TASK PROMPT
Without any pictures, output the records exactly as they are.

RECORDS
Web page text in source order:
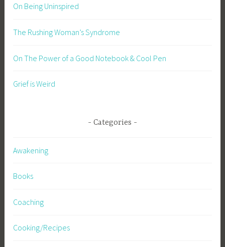
On Being Uninspired
The Rushing Woman’s Syndrome
On The Power of a Good Notebook & Cool Pen
Grief is Weird
Categories
Awakening
Books
Coaching
Cooking/Recipes
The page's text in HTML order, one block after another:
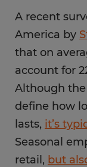
A recent
America by
that on
account for
Although the
define how
lasts, it’s
Seasonal
retail, but
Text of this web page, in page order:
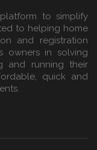
to simplify
to helping home
and registration
owners in solving
and running their
quick and
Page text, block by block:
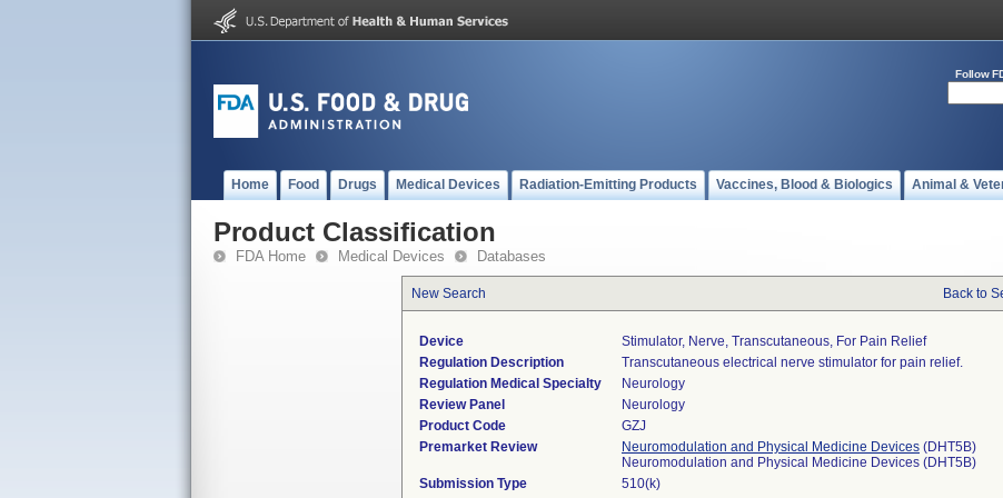
Follow
Home Food Drugs Medical Devices Radiation-Emitting Products Vaccines, Blood & Biologics Animal &
Product Classification
FDA Home Medical Devices Databases
New Search Back to
Device
Stimulator, Nerve, Transcutaneous, For Pain Relief
Regulation Description
Transcutaneous electrical nerve stimulator for pain relief.
Regulation Medical Specialty
Neurology
Review Panel
Neurology
Product Code
GZJ
Premarket Review
Neuromodulation and Physical Medicine Devices (DHT5B)
Neuromodulation and Physical Medicine Devices (DHT5B)
Submission Type
510(k)
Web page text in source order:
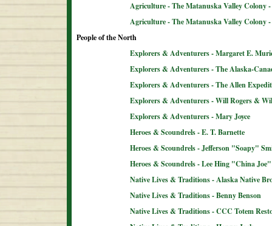
Agriculture - The Matanuska Valley Colony
Agriculture - The Matanuska Valley Colony
People of the North
Explorers & Adventurers - Margaret E.
Explorers & Adventurers - The Alaska-
Explorers & Adventurers - The Allen
Explorers & Adventurers - Will Rogers &
Explorers & Adventurers - Mary Joyce
Heroes & Scoundrels - E. T. Barnette
Heroes & Scoundrels - Jefferson "Soapy"
Heroes & Scoundrels - Lee Hing "China Joe"
Native Lives & Traditions - Alaska Native
Native Lives & Traditions - Benny Benson
Native Lives & Traditions - CCC Totem
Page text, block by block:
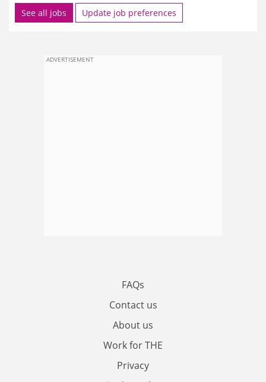
See all jobs Update job preferences
ADVERTISEMENT
FAQs
Contact us
About us
Work for THE
Privacy
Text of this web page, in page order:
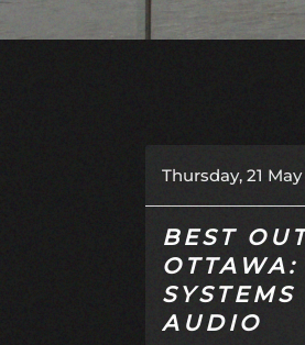
Thursday, 21
BEST
AUDIO
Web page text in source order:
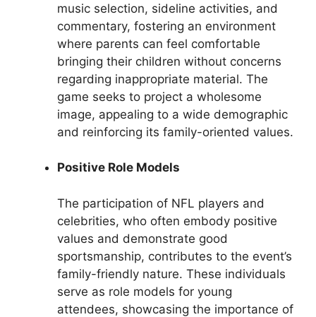
music selection, sideline activities, and
commentary, fostering an environment
where parents can feel comfortable
bringing their children without concerns
regarding inappropriate material. The
game seeks to project a wholesome
image, appealing to a wide demographic
and reinforcing its family-oriented values.
Positive Role Models
The participation of NFL players and
celebrities, who often embody positive
values and demonstrate good
sportsmanship, contributes to the event’s
family-friendly nature. These individuals
serve as role models for young
attendees, showcasing the importance of
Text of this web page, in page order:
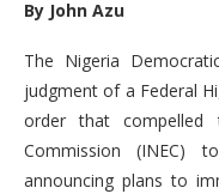
By John Azu
The Nigeria
judgment of a Federal
order that compelled
Commission
announcing plans to
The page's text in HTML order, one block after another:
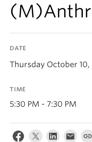
News & Events
Contact Us
DATE
Thursday October 10,
TIME
5:30 PM - 7:30 PM
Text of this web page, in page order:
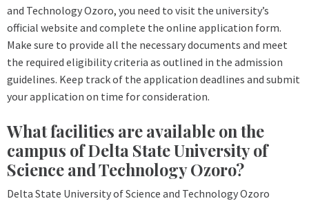
and Technology Ozoro, you need to visit the university’s
official website and complete the online application form.
Make sure to provide all the necessary documents and meet
the required eligibility criteria as outlined in the admission
guidelines. Keep track of the application deadlines and submit
your application on time for consideration.
What facilities are available on the
campus of Delta State University of
Science and Technology Ozoro?
Delta State University of Science and Technology Ozoro

THE ANSWER
Web page text in source order:
On Being Uninspired
The Rushing Woman’s Syndrome
On The Power of a Good Notebook & Cool Pen
Grief is Weird
Categories
Awakening
Books
Coaching
Cooking/Recipes
The page's text in HTML order, one block after another:
A recent
America by
that on
account for
Although the
define how
lasts, it’s
Seasonal
retail, but
Text of this web page, in page order:
to simplify
to helping home
and registration
owners in solving
and running their
quick and
Page text, block by block:
Follow
Home Food Drugs Medical Devices Radiation-Emitting Products Vaccines, Blood & Biologics Animal &
Product Classification
FDA Home Medical Devices Databases
New Search Back to
Device
Stimulator, Nerve, Transcutaneous, For Pain Relief
Regulation Description
Transcutaneous electrical nerve stimulator for pain relief.
Regulation Medical Specialty
Neurology
Review Panel
Neurology
Product Code
GZJ
Premarket Review
Neuromodulation and Physical Medicine Devices (DHT5B)
Neuromodulation and Physical Medicine Devices (DHT5B)
Submission Type
510(k)
Web page text in source order:
Agriculture - The Matanuska Valley Colony
Agriculture - The Matanuska Valley Colony
People of the North
Explorers & Adventurers - Margaret E.
Explorers & Adventurers - The Alaska-
Explorers & Adventurers - The Allen
Explorers & Adventurers - Will Rogers &
Explorers & Adventurers - Mary Joyce
Heroes & Scoundrels - E. T. Barnette
Heroes & Scoundrels - Jefferson "Soapy"
Heroes & Scoundrels - Lee Hing "China Joe"
Native Lives & Traditions - Alaska Native
Native Lives & Traditions - Benny Benson
Native Lives & Traditions - CCC Totem
Page text, block by block:
See all jobs Update job preferences
ADVERTISEMENT
FAQs
Contact us
About us
Work for THE
Privacy
Text of this web page, in page order:
Thursday, 21
BEST
AUDIO
Web page text in source order:
music selection, sideline activities, and
commentary, fostering an environment
where parents can feel comfortable
bringing their children without concerns
regarding inappropriate material. The
game seeks to project a wholesome
image, appealing to a wide demographic
and reinforcing its family-oriented values.
Positive Role Models
The participation of NFL players and
celebrities, who often embody positive
values and demonstrate good
sportsmanship, contributes to the event’s
family-friendly nature. These individuals
serve as role models for young
attendees, showcasing the importance of
Text of this web page, in page order:
By John Azu
The Nigeria
judgment of a Federal
order that compelled
Commission
announcing plans to
The page's text in HTML order, one block after another:
News & Events
Contact Us
DATE
Thursday October 10,
TIME
5:30 PM - 7:30 PM
Text of this web page, in page order:
and Technology Ozoro, you need to visit the university’s
official website and complete the online application form.
Make sure to provide all the necessary documents and meet
the required eligibility criteria as outlined in the admission
guidelines. Keep track of the application deadlines and submit
your application on time for consideration.
What facilities are available on the
campus of Delta State University of
Science and Technology Ozoro?
Delta State University of Science and Technology Ozoro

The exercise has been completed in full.